Since 2021, MJC has represented Mr. Melendez in his fight to obtain injunctive relief and to hold FDC accountable for the torturous years he spent in solitary confinement instead of getting the treatment he needed. 

One of Mr. Melendez’s drawings

 

Injunctive Relief (2021-2022) 

In September 2021, after a psychiatric crisis, MJC moved for and obtained an emergency preliminary injunction, securing Mr. Melendez’s release from solitary confinement. The judge ordered Mr. Melendez moved out of solitary confinement and into inpatient mental health treatment. However, one month later, FDC transferred him back into solitary confinement.  

MJC took action again, filing a second emergency motion for a preliminary injunction. After a three-day evidentiary hearing in which Mr. Melendez, six correctional witnesses, well-known psychiatrist Dr. Terry Kupers, and correctional expert Dan Pacholke testified on behalf of Mr. Melendez, the judge ordered FDC to again transfer him out of solitary confinement, this time into general population. FDC unsuccessfully appealed both injunctions to the Eleventh Circuit. 
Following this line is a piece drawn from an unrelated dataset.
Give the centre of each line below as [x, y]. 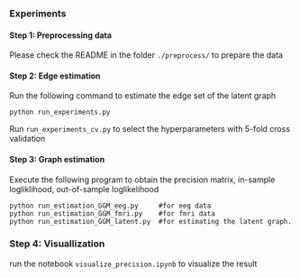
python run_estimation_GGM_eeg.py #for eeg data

The Prison Litigation Reform Act limits the duration of preliminary injunctions in prison cases to only 90 days. In one of its briefs, FDC represented that it intended to move Mr. Melendez back to solitary confinement as soon as the 90 days ran out on the second injunction, so MJC moved for a permanent injunction. On the eve of the permanent injunction hearing, the Eleventh Circuit denied FDC’s appeals and affirmed Mr. Melendez’s transfer to general population. Consequentially, FDC agreed to follow the terms of the second injunction for the remainder of the litigation. 

 Summary Judgment (2023-2024) 

 In June 2023, following months of discovery, the district court denied the Defendants’ multiple motions for summary judgment on qualified immunity grounds. Both FDC and the Individual Officer Defendants appealed. In August 2024, the Eleventh Circuit dismissed the Defendants’ appeals for want of jurisdiction. Specifically, it held that Defendants improperly sought review of evidentiary issues not appealable on an interlocutory basis. The case is now heading to trial.